Selsdon’s Christmas Lights have again prompted many appreciative comments, not least from some who do not live here but are passing through the shopping centre. The display was striking and artistic without being garish.

Many thanks to all those who have helped make this annual event happen and the volunteers who helped with the switch-on celebrations. Also to the traders and individual residents who gave financial contributions towards the project.

It was a pity that our local newspaper failed to include the Selsdon display in their borough-wide coverage. Perhaps next year?

Weather or not?  A review of Selsdon’s weather in 2017 will be made in the February issue. A cursory glance at the statistics suggest a relatively mild winter for the third year running and a disappointing summer with no sustained hot and sunny periods. The sudden cold spell in December came somewhat as a shock when an inch of slush threw our airports and road traffic into a tizzy.

Ecclesiastical Retreats appear to have been popular in our area throughout the nineteenth century. Ted Frith’s piece about Anthony Thorold, one time Bishop of Rochester, who lived in Selsdon House, is one example. (Presumably, that is how Thorold Close in Ashen Vale got its name?)

Then just down the road is the Addington Palace, a pastoral retreat for successive Archbishops of Canterbury, five of whom are remembered by a memorial in the Addington Village churchyard. It is interesting to note that this ancient church was until fairly recently still within the see of Canterbury before being transferred to Southwark.

Kingswood Way. Following the recent article detailing the history of this ancient thoroughfare, friend Sellis has offered some more recent history. Readers of this column will recognise that Sellis is getting a bit long in the tooth so that anything he calls ‘recent’ is really ancient and not modern.

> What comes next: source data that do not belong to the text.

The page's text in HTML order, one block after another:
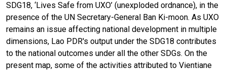
SDG18, ‘Lives Safe from UXO’ (unexploded ordnance), in the
presence of the UN Secretary-General Ban Ki-moon. As UXO
remains an issue affecting national development in multiple
dimensions, Lao PDR's output under the SDG18 contributes
to the national outcomes under all the other SDGs. On the
present map, some of the activities attributed to Vientiane
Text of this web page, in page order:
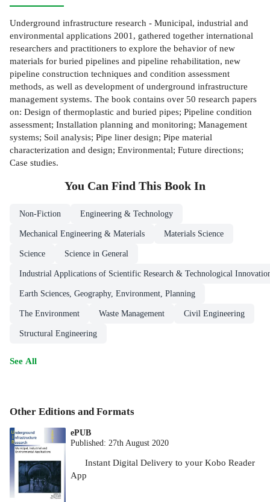
Underground infrastructure research - Municipal, industrial and
environmental applications 2001, gathered together international
researchers and practitioners to explore the behavior of new
materials for buried pipelines and pipeline rehabilitation, new
pipeline construction techniques and condition assessment
methods, as well as development of underground infrastructure
management systems. The book contains over 50 research papers
on: Design of thermoplastic and buried pipes; Pipeline condition
assessment; Installation planning and monitoring; Management
systems; Soil analysis; Pipe liner design; Pipe material
characterization and design; Environmental; Future directions;
Case studies.
You Can Find This Book In
Non-Fiction Engineering & Technology
Mechanical Engineering & Materials Materials Science
Science Science in General
Industrial Applications of Scientific Research & Technological
Earth Sciences, Geography, Environment, Planning
The Environment Waste Management Civil Engineering
Structural Engineering
See All
Other Editions and Formats
ePUB
Published:27th August 2020
Instant Digital Delivery to your Kobo Reader
App
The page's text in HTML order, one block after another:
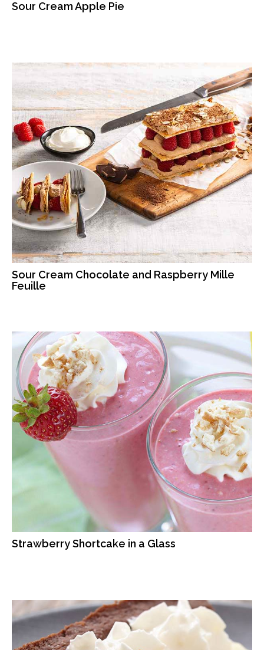
Sour Cream Apple Pie
Sour Cream Chocolate and Raspberry Mille
Feuille
Strawberry Shortcake in a Glass
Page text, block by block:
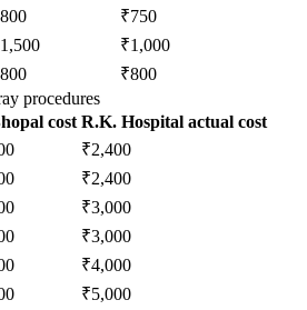
₹750
₹1,000
₹800
procedures
cost R.K. Hospital actual cost
₹2,400
₹2,400
₹3,000
₹3,000
₹4,000
₹5,000
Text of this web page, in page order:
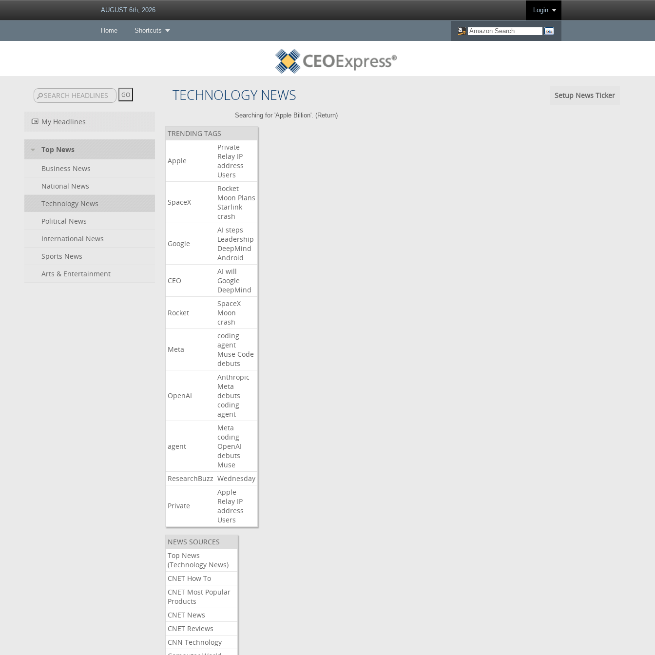
AUGUST 6th, 2026 Login
Home Shortcuts
TECHNOLOGY NEWS Setup News Ticker
My Headlines
Top News
Business News
National News
Technology News
Political News
International News
Sports News
Arts & Entertainment
Searching for 'Apple Billion'. (Return)
TRENDING TAGS
Apple
Private
Relay IP
address
Users
SpaceX
Rocket
Moon Plans
Starlink
crash
Google
AI steps
Leadership
DeepMind
Android
CEO
AI will
Google
DeepMind
Rocket
SpaceX
Moon
crash
Meta
coding
agent
Muse Code
debuts
OpenAI
Anthropic
Meta
debuts
coding
agent
agent
Meta
coding
OpenAI
debuts
Muse
ResearchBuzz Wednesday
Private
Apple
Relay IP
address
Users
NEWS SOURCES
Top News
(Technology News)
CNET How To
CNET Most Popular
Products
CNET News
CNET Reviews
CNN Technology
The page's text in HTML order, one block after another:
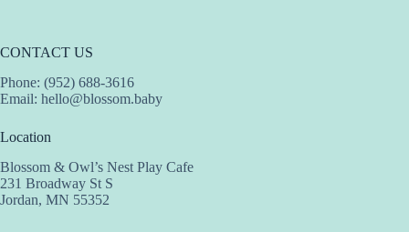
CONTACT US
Phone: (952) 688-3616
Email: hello@blossom.baby
Location
Blossom & Owl’s Nest Play Cafe
231 Broadway St S
Jordan, MN 55352
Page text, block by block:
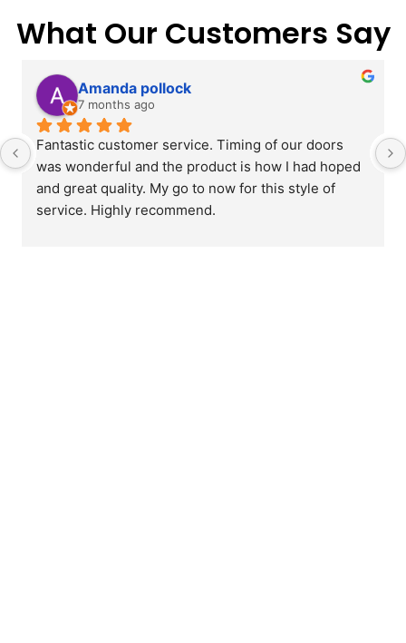
What Our Customers Say
Amanda pollock
7 months ago
Fantastic customer service. Timing of our doors
was wonderful and the product is how I had hoped
and great quality. My go to now for this style of
service. Highly recommend.
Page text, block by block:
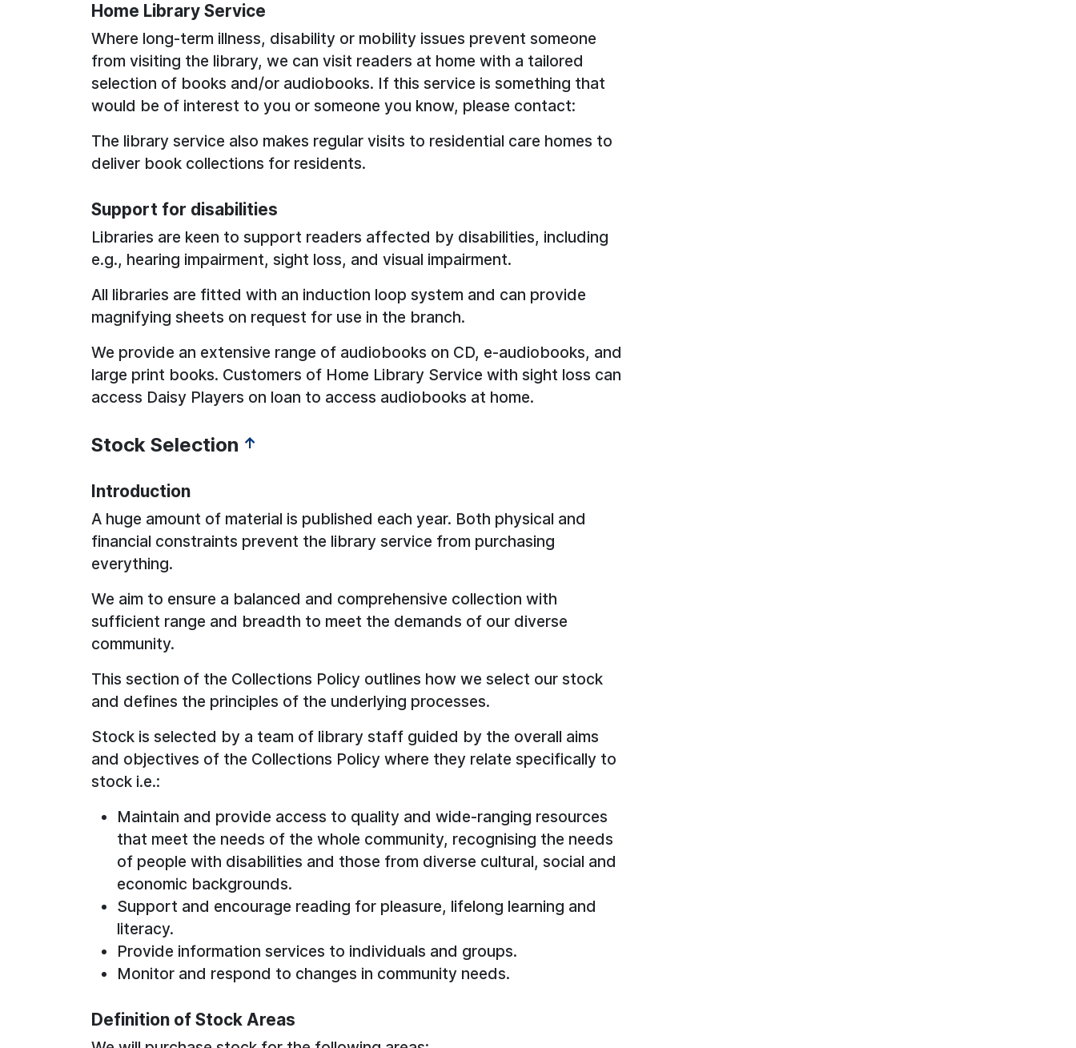
Home Library Service
Where long-term illness, disability or mobility issues prevent someone
from visiting the library, we can visit readers at home with a tailored
selection of books and/or audiobooks. If this service is something that
would be of interest to you or someone you know, please contact:
The library service also makes regular visits to residential care homes to
deliver book collections for residents.
Support for disabilities
Libraries are keen to support readers affected by disabilities, including
e.g., hearing impairment, sight loss, and visual impairment.
All libraries are fitted with an induction loop system and can provide
magnifying sheets on request for use in the branch.
We provide an extensive range of audiobooks on CD, e-audiobooks, and
large print books. Customers of Home Library Service with sight loss can
access Daisy Players on loan to access audiobooks at home.
Stock Selection ↑
Introduction
A huge amount of material is published each year. Both physical and
financial constraints prevent the library service from purchasing
everything.
We aim to ensure a balanced and comprehensive collection with
sufficient range and breadth to meet the demands of our diverse
community.
This section of the Collections Policy outlines how we select our stock
and defines the principles of the underlying processes.
Stock is selected by a team of library staff guided by the overall aims
and objectives of the Collections Policy where they relate specifically to
stock i.e.:
Maintain and provide access to quality and wide-ranging resources
that meet the needs of the whole community, recognising the needs
of people with disabilities and those from diverse cultural, social and
economic backgrounds.
Support and encourage reading for pleasure, lifelong learning and
literacy.
Provide information services to individuals and groups.
Monitor and respond to changes in community needs.
Definition of Stock Areas
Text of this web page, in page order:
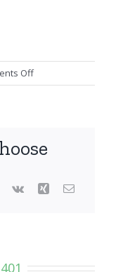
Offon
iPad
Pinterest
Vk Xing Email
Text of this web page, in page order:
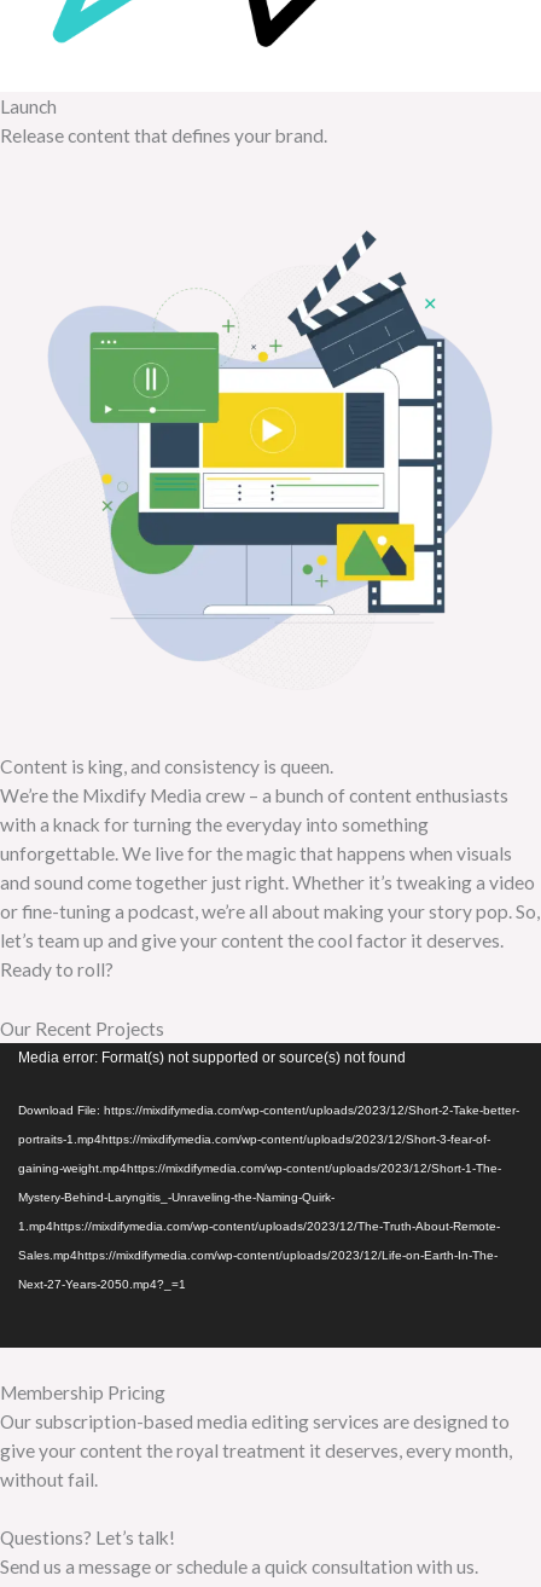
Launch
Release content that defines your brand.
Content is king, and consistency is queen.
We’re the Mixdify Media crew – a bunch of content enthusiasts
with a knack for turning the everyday into something
unforgettable. We live for the magic that happens when visuals
and sound come together just right. Whether it’s tweaking a video
or fine-tuning a podcast, we’re all about making your story pop. So,
let’s team up and give your content the cool factor it deserves.
Ready to roll?
Our Recent Projects
Video
Media error: Format(s) not supported or source(s) not found
Download File: https://mixdifymedia.com/wp-content/uploads/2023/12/Short-2-Take-better-
portraits-1.mp4https://mixdifymedia.com/wp-content/uploads/2023/12/Short-3-fear-of-
gaining-weight.mp4https://mixdifymedia.com/wp-content/uploads/2023/12/Short-1-The-
Mystery-Behind-Laryngitis_-Unraveling-the-Naming-Quirk-
1.mp4https://mixdifymedia.com/wp-content/uploads/2023/12/The-Truth-About-Remote-
Sales.mp4https://mixdifymedia.com/wp-content/uploads/2023/12/Life-on-Earth-In-The-
Next-27-Years-2050.mp4?_=1
Membership Pricing
Our subscription-based media editing services are designed to
give your content the royal treatment it deserves, every month,
without fail.
Questions? Let’s talk!
Send us a message or schedule a quick consultation with us.

Sellis recalls that the lodge house at the junction of Old Farleigh Road, (named Cosy Corner) was lived in by Mr. Jeal, then the local coal delivery man.  He and his wife ran a small general store in the house. Sellis said that summer walks were always punctuated by calls to stock up on soft drinks, such as Tizer and ginger beer supplemented with ice cream.

Sellis also recalls that most properties had very large gardens and many residents used them as hobby smallholdings with livestock and chickens. At the far end of Kingswood Way, near to Hamsey Green, was a small airfield, name of Gardners. Between the wars this was the base of Sir Alan Cobham’s Flying Circus which performed at airfields displays across the country. Sellis recalls that during the war, the local ATC used this meadow to winch gliders into the air and give the cadets their first experience of flight. The site of the airfield is still to be clearly seen today.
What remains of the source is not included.